Right now, they only have a few key passwords to remember – their school email and their personal email addresses, maybe a couple of social media account passwords, too. We’ve talked to them in the past about how to generate a strong password, but since they have to remember their passwords for logging in, they usually pick something that is based on real words, and they share the same password for most of their accounts.
Recently their dad introduced them to an online password manager. You can install it on your phone or laptop to work in browsers, to keep track of your passwords with one super master password. We already use software like this to manage our own online security; passing it on to our kids was something I hadn’t really thought of before, but it definitely fits into the “life skill” category.

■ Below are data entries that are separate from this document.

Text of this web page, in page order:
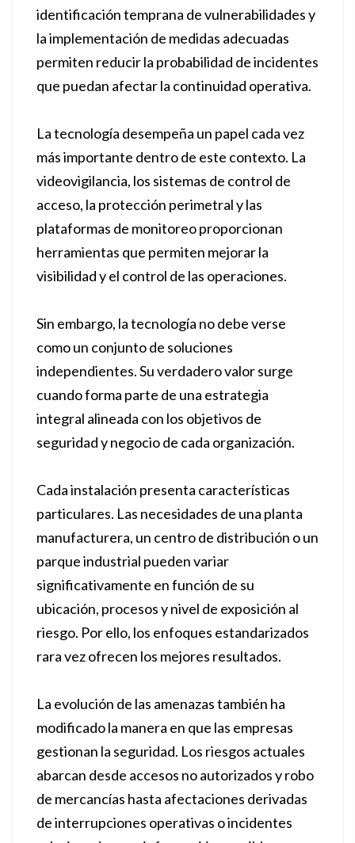
identificación temprana de vulnerabilidades y
la implementación de medidas adecuadas
permiten reducir la probabilidad de incidentes
que puedan afectar la continuidad operativa.
La tecnología desempeña un papel cada vez
más importante dentro de este contexto. La
videovigilancia, los sistemas de control de
acceso, la protección perimetral y las
plataformas de monitoreo proporcionan
herramientas que permiten mejorar la
visibilidad y el control de las operaciones.
Sin embargo, la tecnología no debe verse
como un conjunto de soluciones
independientes. Su verdadero valor surge
cuando forma parte de una estrategia
integral alineada con los objetivos de
seguridad y negocio de cada organización.
Cada instalación presenta características
particulares. Las necesidades de una planta
manufacturera, un centro de distribución o un
parque industrial pueden variar
significativamente en función de su
ubicación, procesos y nivel de exposición al
riesgo. Por ello, los enfoques estandarizados
rara vez ofrecen los mejores resultados.
La evolución de las amenazas también ha
modificado la manera en que las empresas
gestionan la seguridad. Los riesgos actuales
abarcan desde accesos no autorizados y robo
de mercancías hasta afectaciones derivadas
de interrupciones operativas o incidentes

The manager allows them to create more secure passwords, and finally set up different passwords for each account – it even checks to make sure their saved passwords are complex and aren’t duplicated. We’ve been able to talk more about online security and why it’s important to protect their online accounts. And we’ve warned them about the sheer number of online accounts they’ll probably be setting up as they move into their post-secondary years, and how managing all those accounts is just a fact of life these days.
Most importantly, it allows them to take charge of their own online presence. Although they required some hand holding to actually implement it and set it up, we know we’re preparing them for a happy and healthy online life going forward.
We all have dozens of online accounts, and security is so important. It’s not something our parents had to teach us; it wasn’t even on my radar when my kids got their first cell phones. But it’s yet another skill that’s a requirement for them to succeed in today’s internet-focused world.
Have you taught your kids to use a password manager?